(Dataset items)
=-=-=

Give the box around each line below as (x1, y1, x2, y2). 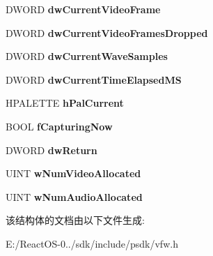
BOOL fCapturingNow (6, 119, 113, 133)
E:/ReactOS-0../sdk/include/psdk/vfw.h (6, 236, 178, 250)
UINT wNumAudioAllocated (6, 189, 143, 204)
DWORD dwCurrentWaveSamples (6, 49, 168, 63)
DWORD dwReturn (6, 142, 97, 157)
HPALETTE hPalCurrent (6, 96, 124, 110)
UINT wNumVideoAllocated (6, 166, 141, 181)
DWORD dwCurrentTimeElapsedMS (6, 72, 182, 86)
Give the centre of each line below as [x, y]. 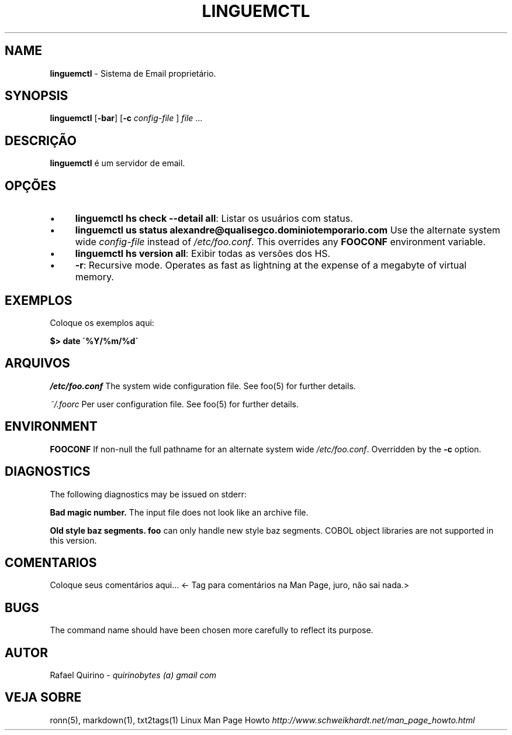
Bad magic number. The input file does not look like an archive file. [179, 512]
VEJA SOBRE [43, 698]
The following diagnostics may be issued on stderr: [148, 494]
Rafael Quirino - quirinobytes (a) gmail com [133, 675]
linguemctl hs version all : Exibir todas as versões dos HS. [203, 254]
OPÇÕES [31, 186]
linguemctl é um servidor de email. [117, 163]
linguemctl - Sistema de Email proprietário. [133, 73]
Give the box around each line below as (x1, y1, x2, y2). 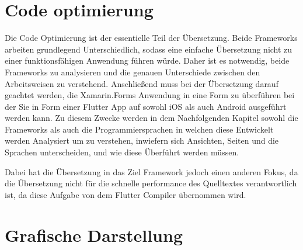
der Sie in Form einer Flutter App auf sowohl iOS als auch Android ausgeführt (5, 100, 287, 112)
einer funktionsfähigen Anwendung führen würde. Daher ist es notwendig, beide (5, 54, 290, 67)
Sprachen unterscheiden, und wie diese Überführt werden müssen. (5, 146, 239, 158)
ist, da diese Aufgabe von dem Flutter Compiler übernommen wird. (5, 188, 246, 200)
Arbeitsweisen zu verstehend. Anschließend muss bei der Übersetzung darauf (5, 77, 278, 89)
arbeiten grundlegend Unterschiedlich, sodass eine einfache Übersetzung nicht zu (5, 43, 292, 55)
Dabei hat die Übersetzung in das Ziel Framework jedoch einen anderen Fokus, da (5, 165, 298, 178)
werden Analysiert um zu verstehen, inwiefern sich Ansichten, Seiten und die (5, 134, 279, 147)
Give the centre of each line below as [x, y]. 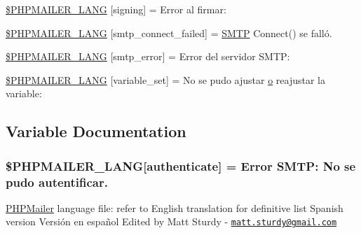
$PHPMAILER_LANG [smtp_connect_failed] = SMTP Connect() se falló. [169, 33]
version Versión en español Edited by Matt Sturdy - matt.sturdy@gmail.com [171, 221]
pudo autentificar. [57, 182]
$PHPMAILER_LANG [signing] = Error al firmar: [116, 9]
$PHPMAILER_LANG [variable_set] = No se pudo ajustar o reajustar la [166, 79]
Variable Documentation [96, 131]
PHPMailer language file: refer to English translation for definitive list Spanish [175, 207]
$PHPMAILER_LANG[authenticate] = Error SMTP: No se [181, 165]
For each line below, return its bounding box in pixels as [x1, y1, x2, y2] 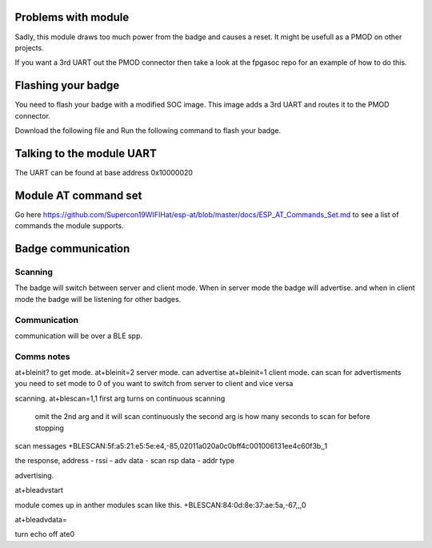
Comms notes [14, 351, 70, 362]
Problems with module [14, 10, 130, 24]
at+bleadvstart [14, 486, 64, 495]
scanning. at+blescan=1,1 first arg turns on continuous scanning [14, 393, 226, 403]
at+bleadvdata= [14, 514, 67, 524]
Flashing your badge [14, 79, 120, 92]
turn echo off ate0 [14, 530, 75, 539]
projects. [14, 42, 44, 52]
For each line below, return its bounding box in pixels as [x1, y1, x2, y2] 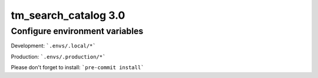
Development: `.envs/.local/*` [11, 42, 97, 49]
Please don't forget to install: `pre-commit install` [11, 64, 144, 71]
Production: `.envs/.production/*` [11, 53, 106, 60]
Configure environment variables [11, 26, 144, 36]
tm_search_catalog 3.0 [11, 9, 125, 22]
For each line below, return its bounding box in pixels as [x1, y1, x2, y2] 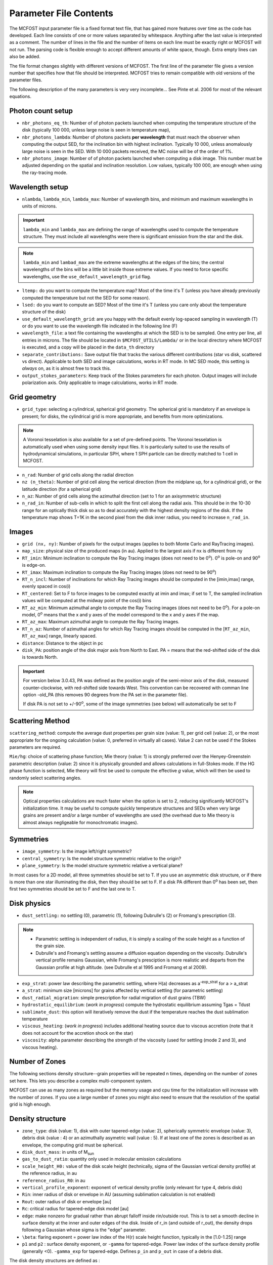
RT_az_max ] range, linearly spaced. [22, 633, 97, 639]
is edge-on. [22, 562, 47, 568]
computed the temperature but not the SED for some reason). [22, 294, 150, 301]
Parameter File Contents [9, 8, 114, 19]
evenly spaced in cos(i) [22, 583, 71, 589]
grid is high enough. [9, 1101, 52, 1107]
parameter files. [9, 77, 42, 83]
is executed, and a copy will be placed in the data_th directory [22, 344, 155, 350]
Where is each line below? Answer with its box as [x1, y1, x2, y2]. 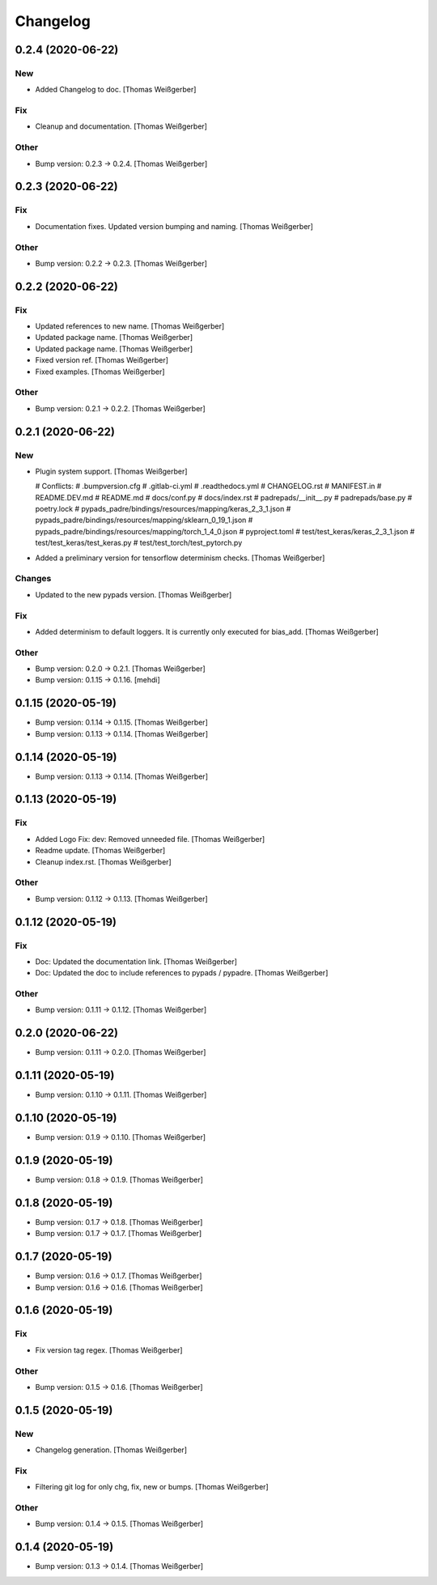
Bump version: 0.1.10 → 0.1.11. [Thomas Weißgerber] [35, 1090, 207, 1100]
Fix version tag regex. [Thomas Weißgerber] [35, 1345, 183, 1355]
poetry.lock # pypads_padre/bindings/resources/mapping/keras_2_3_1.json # [35, 504, 291, 514]
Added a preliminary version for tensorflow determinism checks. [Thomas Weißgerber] [35, 553, 325, 563]
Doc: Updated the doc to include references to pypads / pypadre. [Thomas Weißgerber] [35, 968, 329, 978]
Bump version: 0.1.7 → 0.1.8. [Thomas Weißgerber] [35, 1217, 203, 1226]
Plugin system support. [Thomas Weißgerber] [35, 466, 188, 476]
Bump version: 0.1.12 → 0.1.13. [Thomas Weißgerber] [35, 894, 208, 903]
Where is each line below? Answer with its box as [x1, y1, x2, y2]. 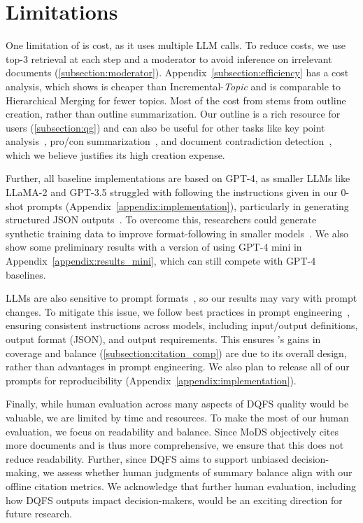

=-=-=

▶ **YOUR INSTRUCTIONS**
Give back every record above word for word; the pictures have no place in it.

▶ **OUTPUT**
Give the box around each line below as (x1, y1, x2, y2). 
BOOL fCapturingNow (6, 119, 113, 133)
E:/ReactOS-0../sdk/include/psdk/vfw.h (6, 236, 178, 250)
UINT wNumAudioAllocated (6, 189, 143, 204)
DWORD dwCurrentWaveSamples (6, 49, 168, 63)
DWORD dwReturn (6, 142, 97, 157)
HPALETTE hPalCurrent (6, 96, 124, 110)
UINT wNumVideoAllocated (6, 166, 141, 181)
DWORD dwCurrentTimeElapsedMS (6, 72, 182, 86)
Give the centre of each line below as [x, y]. 
Bad magic number. The input file does not look like an archive file. [179, 512]
VEJA SOBRE [43, 698]
The following diagnostics may be issued on stderr: [148, 494]
Rafael Quirino - quirinobytes (a) gmail com [133, 675]
linguemctl hs version all : Exibir todas as versões dos HS. [203, 254]
OPÇÕES [31, 186]
linguemctl é um servidor de email. [117, 163]
linguemctl - Sistema de Email proprietário. [133, 73]
Give the box around each line below as (x1, y1, x2, y2). 
der Sie in Form einer Flutter App auf sowohl iOS als auch Android ausgeführt (5, 100, 287, 112)
einer funktionsfähigen Anwendung führen würde. Daher ist es notwendig, beide (5, 54, 290, 67)
Sprachen unterscheiden, und wie diese Überführt werden müssen. (5, 146, 239, 158)
ist, da diese Aufgabe von dem Flutter Compiler übernommen wird. (5, 188, 246, 200)
Arbeitsweisen zu verstehend. Anschließend muss bei der Übersetzung darauf (5, 77, 278, 89)
arbeiten grundlegend Unterschiedlich, sodass eine einfache Übersetzung nicht zu (5, 43, 292, 55)
Dabei hat die Übersetzung in das Ziel Framework jedoch einen anderen Fokus, da (5, 165, 298, 178)
werden Analysiert um zu verstehen, inwiefern sich Ansichten, Seiten und die (5, 134, 279, 147)
Give the centre of each line below as [x, y]. 
$PHPMAILER_LANG [smtp_connect_failed] = SMTP Connect() se falló. [169, 33]
version Versión en español Edited by Matt Sturdy - matt.sturdy@gmail.com [171, 221]
pudo autentificar. [57, 182]
$PHPMAILER_LANG [signing] = Error al firmar: [116, 9]
$PHPMAILER_LANG [variable_set] = No se pudo ajustar o reajustar la [166, 79]
Variable Documentation [96, 131]
PHPMailer language file: refer to English translation for definitive list Spanish [175, 207]
$PHPMAILER_LANG[authenticate] = Error SMTP: No se [181, 165]
For each line below, return its bounding box in pixels as [x1, y1, x2, y2] 
Comms notes [14, 351, 70, 362]
Problems with module [14, 10, 130, 24]
at+bleadvstart [14, 486, 64, 495]
scanning. at+blescan=1,1 first arg turns on continuous scanning [14, 393, 226, 403]
at+bleadvdata= [14, 514, 67, 524]
Flashing your badge [14, 79, 120, 92]
turn echo off ate0 [14, 530, 75, 539]
projects. [14, 42, 44, 52]
For each line below, return its bounding box in pixels as [x1, y1, x2, y2] 
Development: `.envs/.local/*` [11, 42, 97, 49]
Please don't forget to install: `pre-commit install` [11, 64, 144, 71]
Production: `.envs/.production/*` [11, 53, 106, 60]
Configure environment variables [11, 26, 144, 36]
tm_search_catalog 3.0 [11, 9, 125, 22]
For each line below, return its bounding box in pixels as [x1, y1, x2, y2] 
RT_az_max ] range, linearly spaced. [22, 633, 97, 639]
is edge-on. [22, 562, 47, 568]
computed the temperature but not the SED for some reason). [22, 294, 150, 301]
Parameter File Contents [9, 8, 114, 19]
evenly spaced in cos(i) [22, 583, 71, 589]
grid is high enough. [9, 1101, 52, 1107]
parameter files. [9, 77, 42, 83]
is executed, and a copy will be placed in the data_th directory [22, 344, 155, 350]
Where is each line below? Answer with its box as [x1, y1, x2, y2]. 
Bump version: 0.1.10 → 0.1.11. [Thomas Weißgerber] [35, 1090, 207, 1100]
Fix version tag regex. [Thomas Weißgerber] [35, 1345, 183, 1355]
poetry.lock # pypads_padre/bindings/resources/mapping/keras_2_3_1.json # [35, 504, 291, 514]
Added a preliminary version for tensorflow determinism checks. [Thomas Weißgerber] [35, 553, 325, 563]
Doc: Updated the doc to include references to pypads / pypadre. [Thomas Weißgerber] [35, 968, 329, 978]
Bump version: 0.1.7 → 0.1.8. [Thomas Weißgerber] [35, 1217, 203, 1226]
Plugin system support. [Thomas Weißgerber] [35, 466, 188, 476]
Bump version: 0.1.12 → 0.1.13. [Thomas Weißgerber] [35, 894, 208, 903]
Where is each line below? Answer with its box as [x1, y1, x2, y2]. 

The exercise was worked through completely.